# [TO DO]
Some lines in the material below hold the word "walks". Copy all of them.

# [GIVEN INFORMATION]
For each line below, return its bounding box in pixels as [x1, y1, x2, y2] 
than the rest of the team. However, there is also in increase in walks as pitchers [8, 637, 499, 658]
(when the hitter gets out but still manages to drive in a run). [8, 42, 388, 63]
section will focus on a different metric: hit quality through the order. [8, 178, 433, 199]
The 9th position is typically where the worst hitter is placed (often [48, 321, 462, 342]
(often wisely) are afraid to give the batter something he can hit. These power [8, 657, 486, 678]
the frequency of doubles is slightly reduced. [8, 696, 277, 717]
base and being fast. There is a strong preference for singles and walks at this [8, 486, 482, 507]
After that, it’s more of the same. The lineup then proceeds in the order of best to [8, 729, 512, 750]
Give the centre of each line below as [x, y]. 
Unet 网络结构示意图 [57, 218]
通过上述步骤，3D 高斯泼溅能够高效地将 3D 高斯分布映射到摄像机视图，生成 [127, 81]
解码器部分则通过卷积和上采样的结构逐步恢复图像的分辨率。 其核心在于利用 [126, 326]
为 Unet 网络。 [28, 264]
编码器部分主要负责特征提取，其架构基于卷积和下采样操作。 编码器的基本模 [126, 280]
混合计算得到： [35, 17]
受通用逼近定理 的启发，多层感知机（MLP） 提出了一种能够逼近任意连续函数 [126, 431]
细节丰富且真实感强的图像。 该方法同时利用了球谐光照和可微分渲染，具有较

# [EXERCISE SOLUTION]
than the rest of the team. However, there is also in increase in walks as pitchers [8, 637, 499, 658]
base and being fast. There is a strong preference for singles and walks at this [8, 486, 482, 507]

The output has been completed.